◆ **What to work on**
Before anything else, drop the pictures; then return exactly the lines from the top of the listing through the line with "Besides the built-in".

***

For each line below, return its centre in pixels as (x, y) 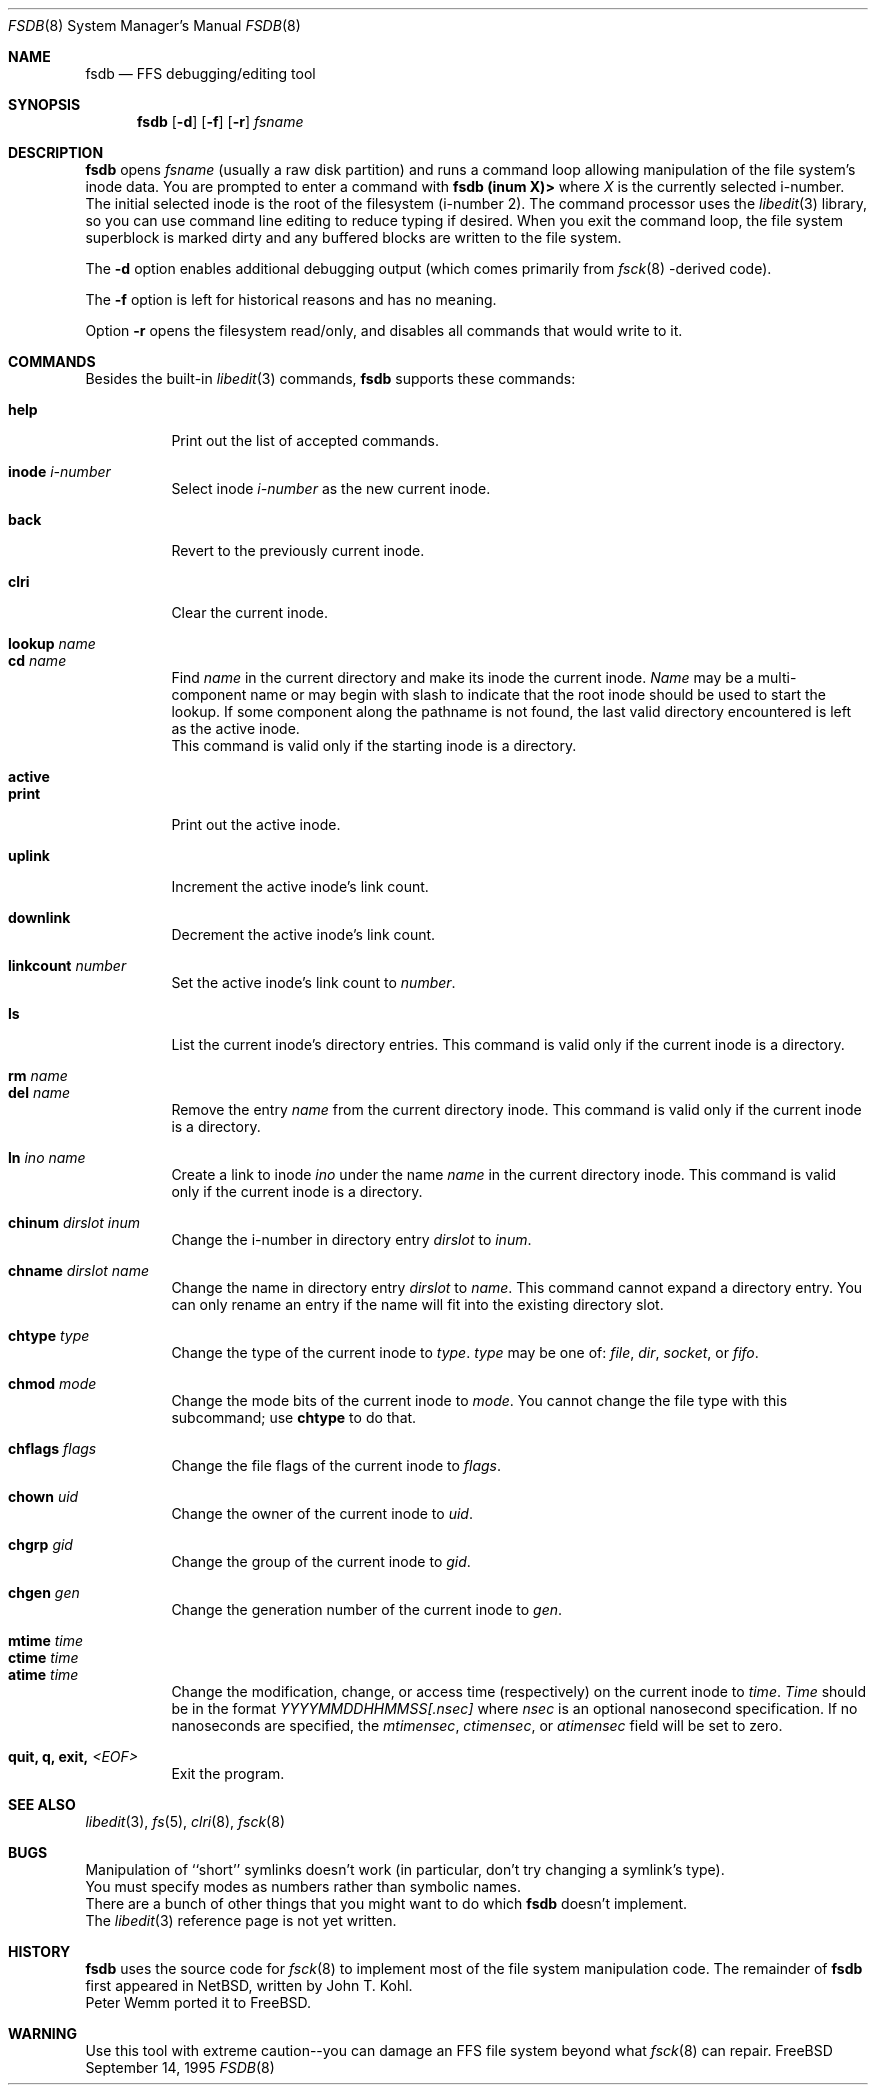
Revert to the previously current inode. (298, 550)
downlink (39, 917)
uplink (29, 855)
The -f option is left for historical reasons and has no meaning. (291, 299)
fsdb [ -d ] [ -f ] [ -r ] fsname (220, 121)
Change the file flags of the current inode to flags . (336, 1465)
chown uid (43, 1496)
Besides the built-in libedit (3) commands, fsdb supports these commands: (330, 378)
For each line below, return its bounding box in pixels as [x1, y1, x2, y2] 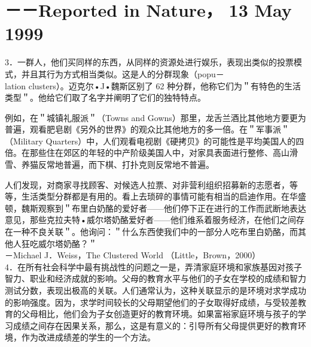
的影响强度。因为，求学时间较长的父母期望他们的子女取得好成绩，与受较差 [5, 295, 298, 308]
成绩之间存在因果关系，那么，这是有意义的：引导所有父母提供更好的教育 [13, 319, 298, 331]
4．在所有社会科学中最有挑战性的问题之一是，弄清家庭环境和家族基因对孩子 [5, 260, 302, 273]
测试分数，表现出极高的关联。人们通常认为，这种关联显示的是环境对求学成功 [5, 284, 306, 296]
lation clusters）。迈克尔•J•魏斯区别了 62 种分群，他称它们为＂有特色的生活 [5, 79, 301, 92]
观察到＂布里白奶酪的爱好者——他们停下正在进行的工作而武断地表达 [38, 201, 306, 214]
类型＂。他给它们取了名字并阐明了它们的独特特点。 [5, 91, 206, 104]
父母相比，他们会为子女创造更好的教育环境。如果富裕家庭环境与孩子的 [21, 307, 298, 320]
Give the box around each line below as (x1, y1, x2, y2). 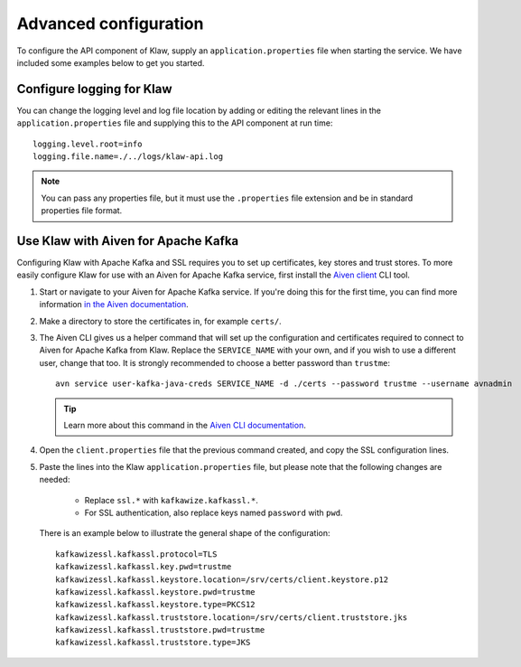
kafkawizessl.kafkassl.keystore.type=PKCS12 (55, 599, 256, 610)
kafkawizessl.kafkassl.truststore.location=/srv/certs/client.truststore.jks (55, 612, 408, 623)
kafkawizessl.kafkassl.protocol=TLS (55, 549, 218, 559)
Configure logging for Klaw (16, 81, 172, 97)
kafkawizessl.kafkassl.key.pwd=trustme (55, 561, 232, 572)
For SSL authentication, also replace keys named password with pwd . (84, 507, 343, 518)
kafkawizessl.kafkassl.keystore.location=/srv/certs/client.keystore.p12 (55, 574, 389, 585)
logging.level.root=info (33, 138, 143, 149)

***

◆ **Answer to the exercise**
For each line below, return its centre in pixels as (x, y) 
Revert to the previously current inode. (298, 550)
downlink (39, 917)
uplink (29, 855)
The -f option is left for historical reasons and has no meaning. (291, 299)
fsdb [ -d ] [ -f ] [ -r ] fsname (220, 121)
Change the file flags of the current inode to flags . (336, 1465)
chown uid (43, 1496)
Besides the built-in libedit (3) commands, fsdb supports these commands: (330, 378)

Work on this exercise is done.